There is a particular PP relevance,  inevitably.  In 1864 Elizabeth Malleson founded the Working Women’s College, at 29 Queen Square.  This was in direct response to the establishment of the Working Men’s College 10 years earlier.    One year later the WWC had nearly 200 women enrolled, including, Ashton tells us,  Kate Appleton (telegraphic clerk), Jane Orris (tobacconist), Louisa Cook (bootmaker) and Ann Smith (domestic servant).  These were all in the Latin class taught by Arthur Munby, who besides this teaching role was a photographer of working women and lived with one, whom he kept secret from all his colleagues (shades of the protagonists of  two previous posts,  Charles Dickens and George Gissing).

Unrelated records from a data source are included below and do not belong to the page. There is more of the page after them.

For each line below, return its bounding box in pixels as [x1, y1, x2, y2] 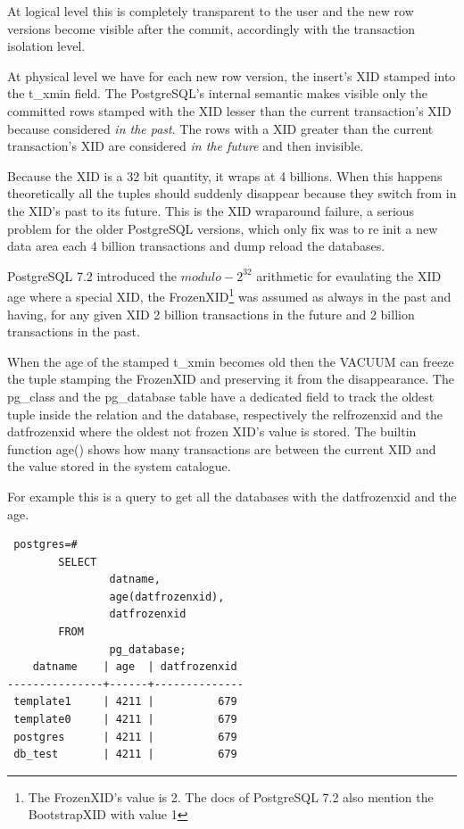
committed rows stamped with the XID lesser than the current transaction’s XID [7, 101, 452, 120]
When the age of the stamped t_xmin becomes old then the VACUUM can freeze [7, 352, 454, 370]
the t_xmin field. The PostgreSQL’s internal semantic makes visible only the [7, 84, 428, 103]
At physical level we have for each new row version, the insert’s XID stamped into [7, 66, 456, 85]
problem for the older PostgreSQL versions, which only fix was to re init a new [7, 219, 438, 237]
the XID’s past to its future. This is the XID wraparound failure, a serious [7, 201, 415, 220]
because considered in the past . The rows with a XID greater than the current [7, 119, 434, 137]
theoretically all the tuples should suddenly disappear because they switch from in [7, 184, 457, 203]
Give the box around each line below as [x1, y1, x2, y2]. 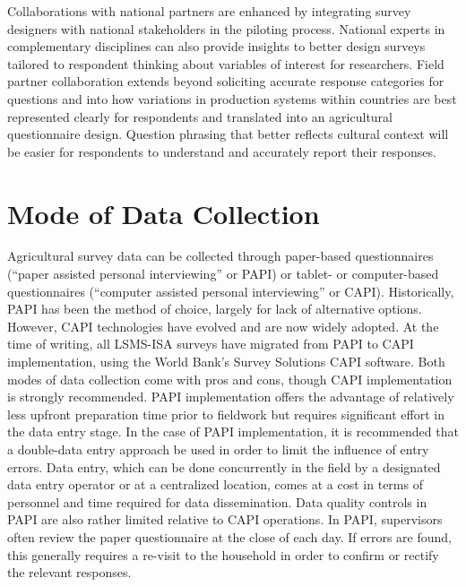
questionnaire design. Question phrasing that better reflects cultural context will [7, 125, 449, 143]
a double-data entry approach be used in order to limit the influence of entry [7, 440, 429, 458]
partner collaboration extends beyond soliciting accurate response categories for [7, 72, 444, 91]
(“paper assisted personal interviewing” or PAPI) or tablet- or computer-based [7, 264, 439, 283]
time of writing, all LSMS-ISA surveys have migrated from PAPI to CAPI [7, 334, 414, 353]
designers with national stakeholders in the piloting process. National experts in [7, 19, 445, 38]
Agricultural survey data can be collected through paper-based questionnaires [7, 246, 434, 265]
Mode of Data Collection [7, 194, 320, 231]
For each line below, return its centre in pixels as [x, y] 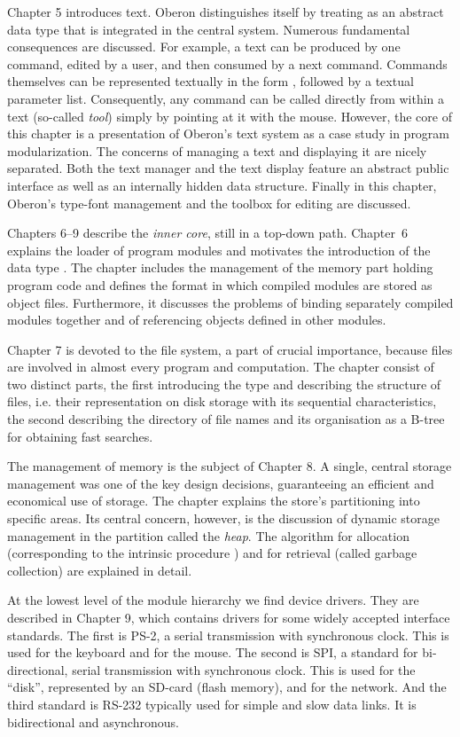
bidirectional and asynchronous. [93, 721]
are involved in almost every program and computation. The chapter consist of [221, 367]
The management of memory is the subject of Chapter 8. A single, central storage [230, 466]
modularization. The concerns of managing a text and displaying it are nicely [217, 150]
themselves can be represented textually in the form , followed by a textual [211, 81]
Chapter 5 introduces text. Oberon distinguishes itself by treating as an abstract [226, 12]
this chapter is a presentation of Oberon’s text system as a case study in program [229, 133]
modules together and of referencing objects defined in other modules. [197, 320]
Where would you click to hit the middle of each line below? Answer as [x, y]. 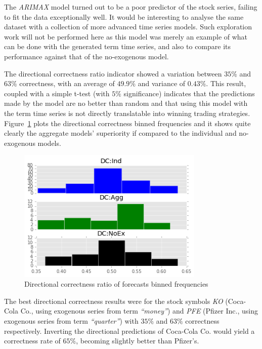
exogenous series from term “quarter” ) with [71, 320]
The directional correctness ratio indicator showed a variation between [113, 73]
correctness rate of [32, 341]
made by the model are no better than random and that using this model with [126, 103]
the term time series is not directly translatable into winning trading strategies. [127, 113]
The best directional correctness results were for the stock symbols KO [114, 301]
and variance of [162, 83]
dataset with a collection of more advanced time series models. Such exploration [128, 27]
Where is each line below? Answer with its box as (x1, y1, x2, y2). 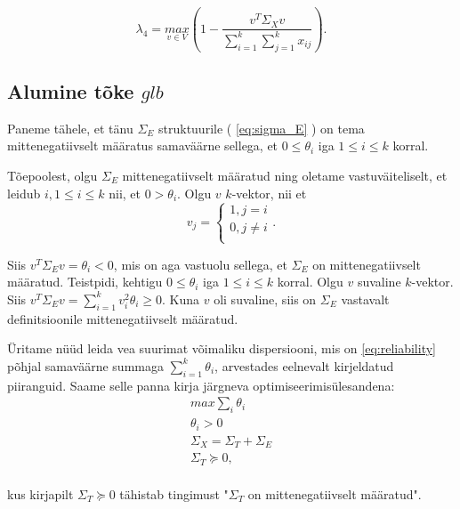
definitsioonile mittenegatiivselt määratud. (7, 309, 238, 327)
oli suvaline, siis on (214, 289, 317, 308)
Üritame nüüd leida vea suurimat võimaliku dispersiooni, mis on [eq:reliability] (7, 339, 436, 358)
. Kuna (162, 289, 200, 308)
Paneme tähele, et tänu (7, 118, 133, 137)
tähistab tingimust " (119, 484, 229, 503)
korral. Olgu (277, 272, 343, 291)
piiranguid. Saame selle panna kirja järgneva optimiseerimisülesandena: (7, 376, 395, 394)
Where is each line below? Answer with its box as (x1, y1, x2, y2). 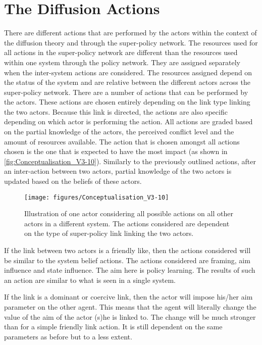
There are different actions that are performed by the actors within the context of (4, 27, 257, 38)
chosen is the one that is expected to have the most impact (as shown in (4, 146, 228, 157)
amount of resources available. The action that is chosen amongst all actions (4, 136, 240, 146)
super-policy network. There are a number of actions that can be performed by (4, 86, 248, 97)
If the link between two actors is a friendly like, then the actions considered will (4, 245, 251, 256)
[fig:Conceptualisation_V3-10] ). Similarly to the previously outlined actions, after (4, 156, 256, 166)
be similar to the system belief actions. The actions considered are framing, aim (4, 255, 250, 265)
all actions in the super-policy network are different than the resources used (4, 47, 238, 58)
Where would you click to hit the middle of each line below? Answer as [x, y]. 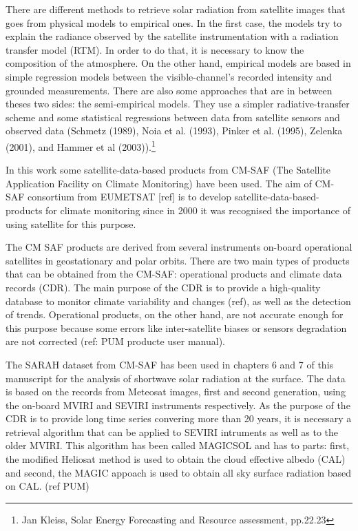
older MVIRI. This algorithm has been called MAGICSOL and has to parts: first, [178, 445]
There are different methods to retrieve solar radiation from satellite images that [176, 9]
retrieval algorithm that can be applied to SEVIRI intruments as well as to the [172, 431]
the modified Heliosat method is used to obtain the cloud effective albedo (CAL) [176, 459]
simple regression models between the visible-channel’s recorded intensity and [169, 76]
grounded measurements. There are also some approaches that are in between [169, 90]
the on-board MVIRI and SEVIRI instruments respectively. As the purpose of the [178, 405]
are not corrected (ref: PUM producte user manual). [116, 341]
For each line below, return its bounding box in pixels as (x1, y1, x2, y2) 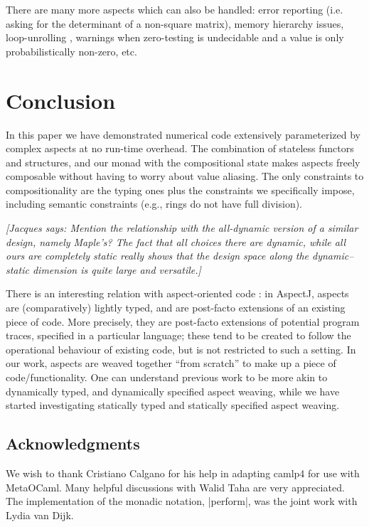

There was soon a debate about whether women should be admitted.  The result was fission.  The original WWC became the College for Men and Women, but a splinter group founded the College for Working Women.  So we now had a situation which outdid Monty Python’s Judean People’s Front’s opposition to the People’s Front of Judea: a College for Men and Women, a College for Working Women and a Working Men’s College, all within close proximity.  An interesting challenge of market, not to say ideological, differentiation.

Single-sex education triumphed, at least temporarily, as the College for Men and Women faded and then closed in 1901.  The CWW carried on until 1966 – when it merged with the WMC.  Declaration of interest: I am a governor of the WMC – which still exists in rude health (and in Camden).  We claim to be the oldest continually-running adult education institution in Europe.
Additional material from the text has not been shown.